International career
- 2013–2014: Netherlands U15 / 5 / (3)
- 2014–2015: Netherlands U16 / 11 / (1)
- 2015–2016: Netherlands U17 / 13 / (2)
- 2016–2017: Netherlands U18 / 7 / (2)
- 2017–2018: Netherlands U19 / 14 / (3)
- 2018–2019: Netherlands U20 / 12 / (0)

= Ché Nunnely =

Surinamese footballer (born 1999)

Ché-fyr Elesse Nunnely (born 4 February 1999) is a professional footballer who plays as a right winger for Ekstraklasa club Radomiak Radom.
==Club career==
===Ajax===
Nunnely joined the Ajax Youth Academy form the youth ranks of FC Utrecht in 2012. From the age of 16 he was a permanent fixture in the clubs' A1 selection, the under-19 team, having won the U19 national championship on three occasions (2018–19, 2016–17, 2015–16).
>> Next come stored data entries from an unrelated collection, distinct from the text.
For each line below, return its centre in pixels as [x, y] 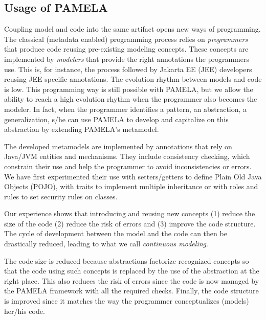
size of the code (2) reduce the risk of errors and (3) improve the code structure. [130, 223]
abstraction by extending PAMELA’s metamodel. [82, 129]
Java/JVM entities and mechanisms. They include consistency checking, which [127, 156]
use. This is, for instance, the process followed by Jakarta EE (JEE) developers [128, 69]
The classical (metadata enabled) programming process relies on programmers [126, 39]
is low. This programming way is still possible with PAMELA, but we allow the [129, 89]
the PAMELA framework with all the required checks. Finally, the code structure [131, 291]
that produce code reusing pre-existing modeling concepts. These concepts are [126, 49]
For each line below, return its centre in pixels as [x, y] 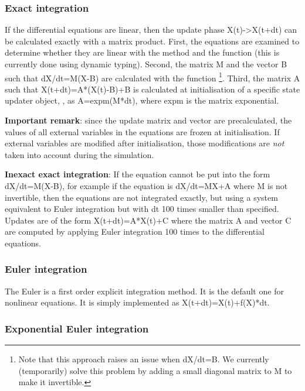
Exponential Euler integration [77, 328]
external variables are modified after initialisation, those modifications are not [145, 143]
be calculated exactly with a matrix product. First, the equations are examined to [152, 41]
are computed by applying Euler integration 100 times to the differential [135, 231]
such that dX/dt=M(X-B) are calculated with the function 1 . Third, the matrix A [152, 77]
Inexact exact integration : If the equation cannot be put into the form [138, 174]
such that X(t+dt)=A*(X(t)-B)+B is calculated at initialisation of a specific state [152, 89]
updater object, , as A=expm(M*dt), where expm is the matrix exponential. [142, 100]
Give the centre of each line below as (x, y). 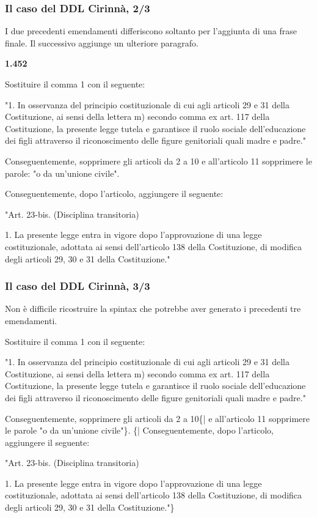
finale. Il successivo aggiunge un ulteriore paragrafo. (102, 43)
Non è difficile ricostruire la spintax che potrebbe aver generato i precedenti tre (153, 309)
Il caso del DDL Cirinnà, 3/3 (78, 286)
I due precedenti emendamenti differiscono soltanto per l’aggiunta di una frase (151, 31)

He made his professional debut in the Eerste Divisie for Jong Ajax on 13 January 2017 in a game against FC Emmen. Unable to break into the first team, Nunnely transferred to Willem II having played two seasons for the reserves team Jong Ajax, amassing 42 caps while scoring 10 goals and helping his side to win the 2017–18 Eerste Divisie title.

===Willem II===
On 19 June 2019, it was announced that Nunnely had signed a three-year contract with Eredivisie side Willem II. He made his debut on 2 August in a 3–1 away win over PEC Zwolle. On 10 November he scored his first two goals of the season in the home game against PSV, lifting his team to a 2–1 victory. For the 2019–20 season, Nunnely finished with four goals and six assists to his name, achieved in 25 league appearances.

===Heerenveen===
On 19 January 2023, Nunnely joined Heerenveen on a contract until the end of the season, with an option for a further two years. On 4 February, he debuted for the club against FC Utrecht as a substitute in the 70th minute, being 1–0 down. Two minutes before full-time, he scored the equalizer, but his goal was ruled out due to offside.

On 31 March, the club option for his contract was activated automatically: as a result, Nunnely's deal with Heerenveen was extended until June 2025.

==International career==
Born in the Netherlands, Nunnely is of Afro-Surinamese descent. Nunnely was part of various Dutch national youth selections. He reached the semifinals at the 2016 UEFA European Under-17 Championship with the Netherlands U17. He also reached the semifinals of the 2017 UEFA European Under-19 Championship with the Netherlands U19 as well. Both times they were eliminated by Portugal.

On 25 September 2026, Nunnely's request to switch international allegiance to Suriname was approved by FIFA.